After Gilmore's execution, several of his body parts were removed for possible use as transplants or for study. His corneas were used for transplants.

==Track listing==

===1977 release===
1. "Gary Gilmore's Eyes"
2. "Bored Teenagers"

===1983 release===
1. "Gary Gilmore's Eyes"
2. "New Day Dawning"
3. "We Who Wait"

==Reception==
The song was called "anthemic punk" by Matthew Gilbert of The Boston Globe and a "forgotten gem" by David Browne of Entertainment Weekly. Sounds described it as "the sickest and cleverest record to come out of the new wave: Single of the Week".

It was later included at No. 12 in Mojos list of the best punk rock singles of all time.

The song was used in the soundtrack for Shot in the Heart, an HBO movie based on the memoir of the same name written by Gary Gilmore's brother, Mikal Gilmore, about his dysfunctional family and the eventual murder and execution.

==Cover versions==
"Gary Gilmore's Eyes" was covered, in cooperation with Adverts frontman T. V. Smith, in 1991 by the German punk band Die Toten Hosen, appearing on their album Learning English, Lesson One. Smith later recorded another version of the song, backed by Die Toten Hosen, for his 2001 album Useless: The Very Best of T.V. Smith.
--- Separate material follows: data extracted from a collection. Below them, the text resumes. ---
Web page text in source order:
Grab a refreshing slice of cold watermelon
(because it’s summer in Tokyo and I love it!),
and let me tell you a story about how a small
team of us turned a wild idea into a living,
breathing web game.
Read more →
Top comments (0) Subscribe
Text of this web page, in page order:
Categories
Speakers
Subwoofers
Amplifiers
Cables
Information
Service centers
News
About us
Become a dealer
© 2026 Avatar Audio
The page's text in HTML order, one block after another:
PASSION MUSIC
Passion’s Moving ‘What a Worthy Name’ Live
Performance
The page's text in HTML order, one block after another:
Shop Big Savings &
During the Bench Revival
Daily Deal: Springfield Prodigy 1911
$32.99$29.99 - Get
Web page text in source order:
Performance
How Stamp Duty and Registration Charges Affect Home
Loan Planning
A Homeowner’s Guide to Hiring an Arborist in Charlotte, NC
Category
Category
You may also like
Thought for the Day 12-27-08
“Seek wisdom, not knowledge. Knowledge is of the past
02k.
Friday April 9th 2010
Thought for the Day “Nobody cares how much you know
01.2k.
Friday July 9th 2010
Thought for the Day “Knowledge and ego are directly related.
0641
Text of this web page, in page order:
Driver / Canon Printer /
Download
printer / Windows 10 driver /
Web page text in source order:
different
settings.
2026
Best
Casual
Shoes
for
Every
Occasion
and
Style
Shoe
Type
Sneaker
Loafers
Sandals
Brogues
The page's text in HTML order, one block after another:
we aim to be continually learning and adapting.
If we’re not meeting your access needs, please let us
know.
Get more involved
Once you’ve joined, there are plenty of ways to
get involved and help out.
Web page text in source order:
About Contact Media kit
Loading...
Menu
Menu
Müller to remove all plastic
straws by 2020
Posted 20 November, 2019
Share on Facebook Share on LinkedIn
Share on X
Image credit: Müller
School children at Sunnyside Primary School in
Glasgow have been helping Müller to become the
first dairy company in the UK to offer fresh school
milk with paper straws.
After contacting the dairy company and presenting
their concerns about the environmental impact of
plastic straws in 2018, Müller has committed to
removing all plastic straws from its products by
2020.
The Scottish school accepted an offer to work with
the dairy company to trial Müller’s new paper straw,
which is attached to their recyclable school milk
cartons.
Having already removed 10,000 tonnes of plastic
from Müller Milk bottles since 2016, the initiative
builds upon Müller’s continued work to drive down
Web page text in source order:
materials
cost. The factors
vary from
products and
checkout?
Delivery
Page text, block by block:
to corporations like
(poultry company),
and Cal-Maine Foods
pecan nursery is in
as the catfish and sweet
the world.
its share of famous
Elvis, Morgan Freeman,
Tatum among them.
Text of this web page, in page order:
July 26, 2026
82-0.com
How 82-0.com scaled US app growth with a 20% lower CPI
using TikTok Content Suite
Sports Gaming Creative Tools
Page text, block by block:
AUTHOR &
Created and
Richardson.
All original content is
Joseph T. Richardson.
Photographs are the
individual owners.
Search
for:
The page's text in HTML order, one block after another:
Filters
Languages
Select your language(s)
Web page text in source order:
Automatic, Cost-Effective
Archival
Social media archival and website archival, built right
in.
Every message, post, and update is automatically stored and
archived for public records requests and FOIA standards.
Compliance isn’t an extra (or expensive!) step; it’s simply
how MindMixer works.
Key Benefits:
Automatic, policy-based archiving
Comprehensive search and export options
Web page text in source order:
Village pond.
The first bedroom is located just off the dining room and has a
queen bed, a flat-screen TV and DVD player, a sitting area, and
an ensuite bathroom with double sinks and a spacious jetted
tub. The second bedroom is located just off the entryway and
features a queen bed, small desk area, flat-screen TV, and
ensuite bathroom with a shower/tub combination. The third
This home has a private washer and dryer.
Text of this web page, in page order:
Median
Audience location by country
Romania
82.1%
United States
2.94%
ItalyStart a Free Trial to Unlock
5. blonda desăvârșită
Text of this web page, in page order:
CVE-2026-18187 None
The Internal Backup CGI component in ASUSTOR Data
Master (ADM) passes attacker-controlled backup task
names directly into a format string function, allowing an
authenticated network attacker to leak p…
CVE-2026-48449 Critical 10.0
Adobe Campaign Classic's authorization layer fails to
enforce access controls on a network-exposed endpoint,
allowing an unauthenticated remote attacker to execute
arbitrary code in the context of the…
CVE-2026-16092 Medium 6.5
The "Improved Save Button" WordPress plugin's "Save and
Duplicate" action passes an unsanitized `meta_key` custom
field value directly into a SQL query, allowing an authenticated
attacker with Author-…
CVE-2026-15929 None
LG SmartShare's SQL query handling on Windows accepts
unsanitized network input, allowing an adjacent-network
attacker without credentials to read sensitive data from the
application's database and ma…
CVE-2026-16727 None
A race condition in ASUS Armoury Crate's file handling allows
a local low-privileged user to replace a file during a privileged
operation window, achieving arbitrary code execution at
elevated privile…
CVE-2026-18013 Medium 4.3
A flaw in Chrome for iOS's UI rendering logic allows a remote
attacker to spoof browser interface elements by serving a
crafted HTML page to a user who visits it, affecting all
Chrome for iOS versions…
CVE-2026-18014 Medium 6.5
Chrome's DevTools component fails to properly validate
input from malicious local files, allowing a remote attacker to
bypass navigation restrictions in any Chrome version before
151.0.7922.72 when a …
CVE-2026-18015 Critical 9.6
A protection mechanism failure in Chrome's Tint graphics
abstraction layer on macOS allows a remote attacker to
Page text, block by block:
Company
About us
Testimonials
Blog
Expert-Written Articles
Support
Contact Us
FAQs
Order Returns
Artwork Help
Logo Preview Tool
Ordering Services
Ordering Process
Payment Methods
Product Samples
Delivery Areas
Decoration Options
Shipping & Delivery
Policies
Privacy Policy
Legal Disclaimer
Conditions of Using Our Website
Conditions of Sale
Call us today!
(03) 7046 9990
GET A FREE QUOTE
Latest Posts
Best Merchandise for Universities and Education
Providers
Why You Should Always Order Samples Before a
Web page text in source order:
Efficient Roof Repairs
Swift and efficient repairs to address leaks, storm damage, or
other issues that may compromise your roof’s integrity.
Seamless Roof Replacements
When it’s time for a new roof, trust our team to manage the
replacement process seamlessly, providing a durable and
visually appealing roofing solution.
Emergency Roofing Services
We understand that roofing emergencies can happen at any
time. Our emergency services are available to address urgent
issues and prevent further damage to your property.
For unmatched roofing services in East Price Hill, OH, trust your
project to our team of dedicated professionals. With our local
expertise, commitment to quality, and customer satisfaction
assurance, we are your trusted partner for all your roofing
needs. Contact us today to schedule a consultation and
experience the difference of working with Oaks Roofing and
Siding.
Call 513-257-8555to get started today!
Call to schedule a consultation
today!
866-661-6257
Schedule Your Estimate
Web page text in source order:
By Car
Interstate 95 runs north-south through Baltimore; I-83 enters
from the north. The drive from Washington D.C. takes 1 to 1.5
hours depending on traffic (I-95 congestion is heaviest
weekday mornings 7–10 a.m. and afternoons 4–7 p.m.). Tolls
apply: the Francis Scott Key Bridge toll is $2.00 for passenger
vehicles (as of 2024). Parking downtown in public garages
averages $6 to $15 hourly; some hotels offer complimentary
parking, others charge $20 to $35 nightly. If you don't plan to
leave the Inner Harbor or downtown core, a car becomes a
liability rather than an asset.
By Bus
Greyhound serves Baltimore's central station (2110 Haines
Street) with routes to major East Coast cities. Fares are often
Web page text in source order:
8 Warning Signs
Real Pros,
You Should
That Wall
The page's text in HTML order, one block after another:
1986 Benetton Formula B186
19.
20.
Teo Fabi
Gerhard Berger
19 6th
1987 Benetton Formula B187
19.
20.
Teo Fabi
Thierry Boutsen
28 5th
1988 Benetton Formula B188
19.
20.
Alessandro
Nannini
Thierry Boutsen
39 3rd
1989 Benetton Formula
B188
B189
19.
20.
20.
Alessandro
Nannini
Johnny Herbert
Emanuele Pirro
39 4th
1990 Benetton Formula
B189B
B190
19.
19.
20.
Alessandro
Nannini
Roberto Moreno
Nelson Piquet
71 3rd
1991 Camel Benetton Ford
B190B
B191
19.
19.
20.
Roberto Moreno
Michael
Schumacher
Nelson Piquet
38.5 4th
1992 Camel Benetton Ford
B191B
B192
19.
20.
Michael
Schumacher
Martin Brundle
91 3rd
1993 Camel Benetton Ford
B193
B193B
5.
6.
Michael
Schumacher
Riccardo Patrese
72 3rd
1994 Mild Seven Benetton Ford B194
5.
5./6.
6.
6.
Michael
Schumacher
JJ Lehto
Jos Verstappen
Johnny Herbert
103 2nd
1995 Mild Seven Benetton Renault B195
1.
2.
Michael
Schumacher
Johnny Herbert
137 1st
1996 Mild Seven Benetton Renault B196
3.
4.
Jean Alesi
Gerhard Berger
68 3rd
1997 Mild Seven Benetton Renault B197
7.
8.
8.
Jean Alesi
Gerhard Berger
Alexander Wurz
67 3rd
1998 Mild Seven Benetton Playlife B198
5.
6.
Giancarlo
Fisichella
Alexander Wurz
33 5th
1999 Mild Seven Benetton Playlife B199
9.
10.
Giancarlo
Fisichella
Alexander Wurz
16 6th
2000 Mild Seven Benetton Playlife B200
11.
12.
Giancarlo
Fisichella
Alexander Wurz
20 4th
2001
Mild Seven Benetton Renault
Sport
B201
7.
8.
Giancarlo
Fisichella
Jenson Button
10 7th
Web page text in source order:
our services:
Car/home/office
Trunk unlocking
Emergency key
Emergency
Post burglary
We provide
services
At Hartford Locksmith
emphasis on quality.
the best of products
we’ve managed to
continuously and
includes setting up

Finnish band Punk Lurex OK also covered the song, recorded in Finnish under the title "Tappajan Silmät" ("The Eyes of the Murderer"), and released it as a single in 1994. In 2000, Smith collaborated with Punk Lurex OK, recording another version of the song which was included on their joint EP, The Future Used to Be Better.

Smith released a live version of "Gary Gilmore's Eyes" on the 2009 album Live at the N.V.A. Ludwigsfelde, Germany.

Finnish ska band the Valkyrians released a version of "Gary Gilmore's Eyes", with Smith guesting, on their 2011 album Punkrocksteady.